Nuggets
of Data Rambling Through My Mind
I
constantly have random database-related thoughts that
build up over time. I thought it would be useful and
interesting to group some of these thoughts together
into a column, sort of like Andy Rooney meets IT.
Do
you ever wonder why e-mail systems don't use database
management technology? Do you store some of your
e-mails for long periods of time? Do you group them
into folders? Are they hard to find later? And the
substance of the message isn't usually obvious from
the folder name you gave it (which made sense at the
time) or the subject of the e-mail (which might not
have anything to do with the actual content). I'd love
to be able to use SQL against my e-mail system,
writing something like:
SELECT
TEXT
FROM ALL OF MY E-MAIL FOLDERS
WHERE TEXT CONTAINS "NEW DB2 PRODUCT
ROLLOUT"
I
bet a DBMS that interfaces to or integrates with
e-mail would be a rousing success.
Have
you noticed that relational technology is taking a
beating these days? With new "data models"
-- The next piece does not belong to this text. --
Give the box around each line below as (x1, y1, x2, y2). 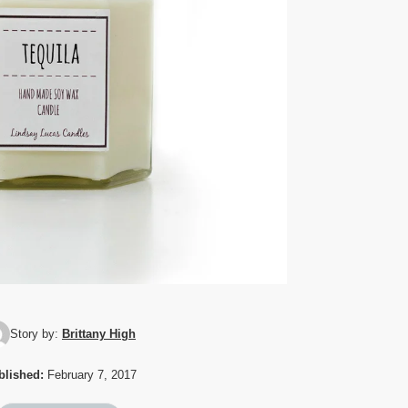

purported to be better than relational, it seems that
the industry is all too ready to stick a fork in
relational technology.
There
are no true relational database management systems.
DB2 and Oracle and SQL Server, though based on the
relational model, do not support all of the features
that would make them truly relational. They are better
termed "SQL DBMS products." Before sounding
the death knell for relational, shouldn't we at least
try a fully relational DBMS first? Keep in mind that
the three largest software companies in the world
today are the three biggest providers of
relational--well, SQL--database technology: IBM,
Microsoft, and Oracle. These companies’ database
products are successful because they are useful, and,
in fact, help companies manage and access their data.
Why
is it important for my DBMS to be relational? My DBMS
works just fine as it is, how could relational help?
With SQL, you have a language that is non-orthogonal.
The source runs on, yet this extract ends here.